Overview
ShannonBase AutoML is a built-in, database-native automated machine learning subsystem designed to make advanced analytics and predictive modeling a first-class capability of the SQL engine. Unlike external ML pipelines, AutoML is tightly integrated with ShannonBase’s execution layer, metadata system, and storage engine, enabling models to be trained, managed, and executed directly inside the database.
The primary goals of ShannonBase AutoML are: (1) eliminate data movement between database and ML systems; (2) lower the barrier to applying machine learning using SQL; (3) automatically select efficient training and execution paths based on workload and data characteristics; and (4) provide predictable, production-ready ML inference with low operational overhead.
Conceptually, AutoML acts as an intelligent layer that bridges relational data processing and model-driven computation, transforming ShannonBase into an AI-native SQL engine rather than a traditional database with bolt-on ML features.
Core Components
AutoML Manager
The AutoML Manager is the central coordinator responsible for orchestrating the full lifecycle of machine learning models inside ShannonBase. It operates as a long-lived service within the database engine and integrates deeply with the SQL parser, optimizer, and execution framework.
- Managing model metadata and lifecycle (train, load, unload, drop)
- Scheduling and executing training jobs inside the database
- Selecting appropriate execution backends (CPU, vectorized engine, IMCS)
- Coordinating inference during SQL query execution
Key global state:
- Model registry and versioned metadata
- Feature schema and column mappings
- Training and inference execution statistics
- Loaded model cache and memory usage tracking
Model Metadata and Feature Mapping
Each AutoML model maintains a structured metadata description that binds relational columns to model features. This allows ShannonBase to automatically validate schemas, handle column evolution, and ensure that inference remains correct even as tables change over time.
- Feature list and data types
- Label definition and task type (classification / regression)
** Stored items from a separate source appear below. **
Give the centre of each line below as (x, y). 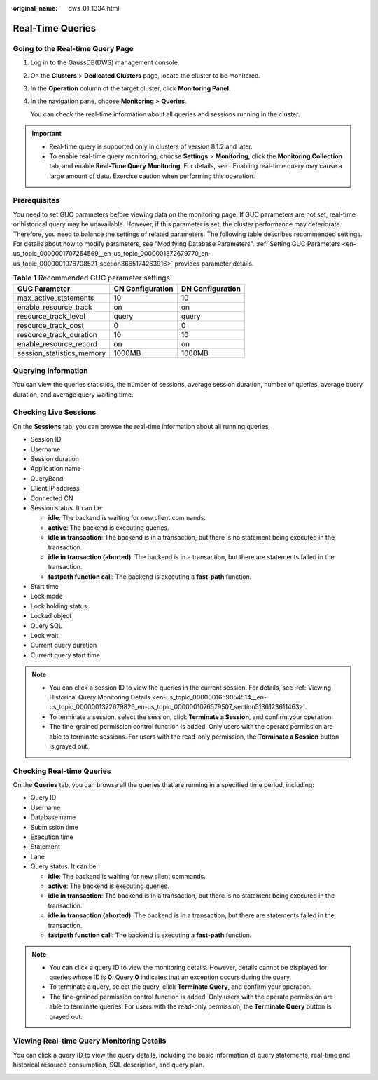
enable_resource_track (55, 307)
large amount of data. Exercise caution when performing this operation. (152, 176)
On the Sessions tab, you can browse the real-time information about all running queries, (142, 426)
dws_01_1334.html (94, 8)
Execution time (52, 837)
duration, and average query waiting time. (73, 394)
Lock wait (44, 636)
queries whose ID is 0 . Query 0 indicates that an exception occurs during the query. (170, 977)
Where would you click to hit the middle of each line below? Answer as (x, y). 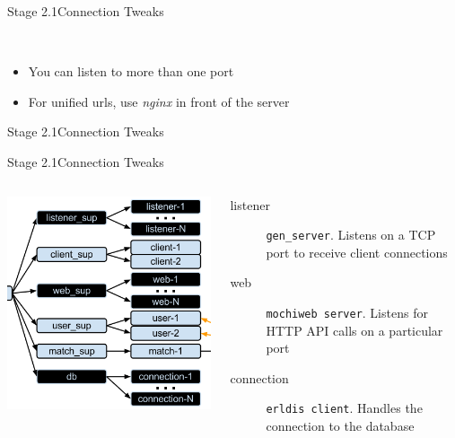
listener (250, 204)
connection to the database (340, 426)
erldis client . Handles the (344, 408)
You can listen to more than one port (131, 71)
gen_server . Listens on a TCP (351, 235)
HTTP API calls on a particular (354, 330)
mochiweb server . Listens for (347, 312)
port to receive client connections (357, 252)
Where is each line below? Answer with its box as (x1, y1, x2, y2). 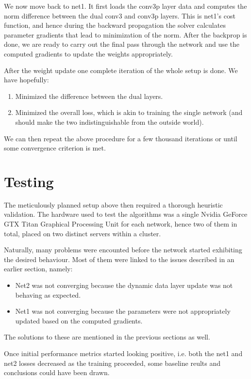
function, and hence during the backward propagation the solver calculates (4, 20, 226, 30)
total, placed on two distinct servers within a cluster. (4, 228, 161, 238)
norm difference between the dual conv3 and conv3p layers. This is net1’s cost (4, 10, 235, 20)
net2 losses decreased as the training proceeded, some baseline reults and (4, 358, 220, 368)
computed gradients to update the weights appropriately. (4, 48, 173, 58)
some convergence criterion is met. (4, 143, 106, 153)
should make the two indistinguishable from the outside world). (15, 116, 204, 127)
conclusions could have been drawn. (4, 367, 110, 378)
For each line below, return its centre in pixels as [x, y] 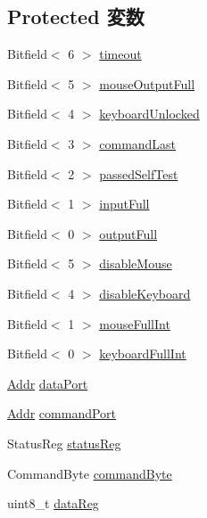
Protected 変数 [76, 16]
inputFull [124, 204]
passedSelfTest [139, 173]
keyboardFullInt [143, 354]
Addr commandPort [62, 413]
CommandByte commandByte [90, 473]
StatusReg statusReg [64, 443]
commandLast [138, 143]
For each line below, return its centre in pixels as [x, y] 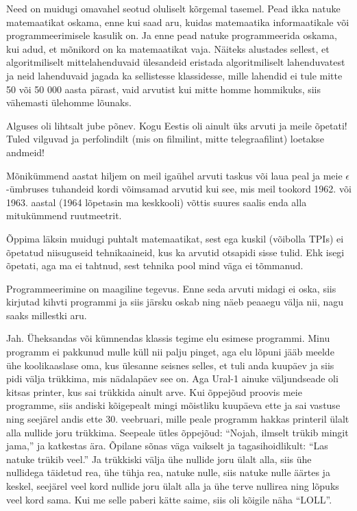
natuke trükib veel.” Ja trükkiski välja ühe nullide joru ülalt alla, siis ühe [159, 459]
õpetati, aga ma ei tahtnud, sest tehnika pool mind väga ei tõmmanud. [155, 265]
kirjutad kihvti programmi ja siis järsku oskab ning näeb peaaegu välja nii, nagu [175, 302]
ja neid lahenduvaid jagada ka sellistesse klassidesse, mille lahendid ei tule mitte [174, 75]
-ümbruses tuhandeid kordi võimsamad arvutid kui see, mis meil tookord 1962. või [179, 189]
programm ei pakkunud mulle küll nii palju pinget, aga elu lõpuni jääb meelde [170, 352]
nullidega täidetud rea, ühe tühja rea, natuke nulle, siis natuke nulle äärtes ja [168, 472]
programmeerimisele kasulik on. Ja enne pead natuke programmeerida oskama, [172, 35]

- Training parameters and hyperparameters
- Model format (e.g. LightGBM, ONNX)
SQL-Native Workflow
ShannonBase AutoML exposes its functionality entirely through SQL extensions, allowing users to train and apply models using familiar database semantics.
ML_TRAIN: trains a model directly from SQL query resultsML_LOAD: loads a trained model into the execution engineML_PREDICT: performs inference as part of a SQL query...
During query execution, prediction functions are treated as first-class operators and can participate in query planning, vectorized execution, and pushdown into the Rapid Engine when applicable.
Execution and Optimization
AutoML models are executed using a tightly optimized inference path. Depending on the model type and deployment configuration, inference may run: (1) inside the MySQL execution engine; (2) within Rapid’s columnar execution layer; or (3) using vectorized or SIMD-accelerated operators.
The optimizer can reason about ML operators similarly to relational operators, enabling:
- Predicate pushdown with ML predictions
- Batch inference over columnar data
- Cost-aware model execution planning
Summary
ShannonBase AutoML elevates machine learning to a native database capability, eliminating the traditional boundary between data storage and intelligent computation. By embedding model training and inference directly into the SQL engine, it enables: (1) zero-copy ML workflows; (2) simplified production deployment; and (3) adaptive, high-performance analytics at scale.
In essence, AutoML turns ShannonBase into a unified system where data, queries, and models coexist and evolve together—laying the foundation for a truly AI-native database platform.